OGC SensorThings is another strong option when the core domain is observations: things, sensors, datastreams, observed properties, features of interest, and observations. The OGC SensorThings API also defines an MQTT extension for creating observations and receiving updates. If the city already lives in GIS and sensor observations, SensorThings can be the cleanest API. If the city is building a broader context graph across assets, organizations, relationships, and data spaces, NGSI-LD/FIWARE is usually the better fit.

The best practice is not "always use FIWARE" or "always use SensorThings." It is: choose a canonical model at the boundary where data becomes shared. Inside one microservice, a simple schema is fine. At the city platform boundary, make the model explicit, versioned, documented, and boring enough for another vendor to implement.

Terraform and Kubernetes: useful, but not magic municipal dust

Terraform is infrastructure as code for building, changing, and versioning cloud and on-prem resources. It shines in smart-city work because environments are long-lived, audited, and often repeated: dev, staging, production, sometimes per municipality or per department. Use Terraform for cloud resources, networks, DNS, databases, buckets, IAM, Kubernetes clusters, managed queues, and monitoring. Keep its state remote, locked, encrypted, and out of git; HashiCorp's own state docs warn that local state limits collaboration and that version-control storage can expose secrets or cause data loss.

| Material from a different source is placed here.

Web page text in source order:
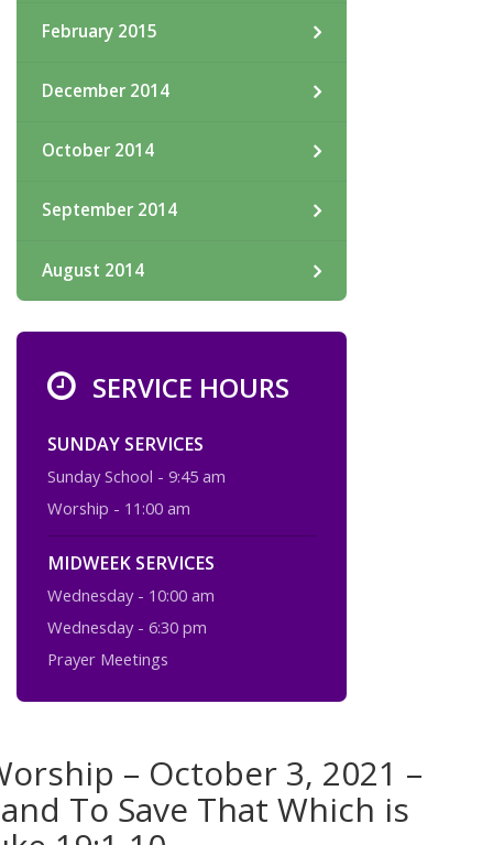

Kubernetes is best treated as a workload control plane. It is useful when you have multiple services, multiple environments, autoscaling needs, custom networking, GitOps, and a team that understands deployments, probes, resource limits, secrets, network policies, and disaster recovery. Kubernetes docs warn that a Kubernetes object should be managed using only one technique; mixing management styles produces undefined behavior. That is the quiet lesson for city platforms too: pick a control plane and be consistent.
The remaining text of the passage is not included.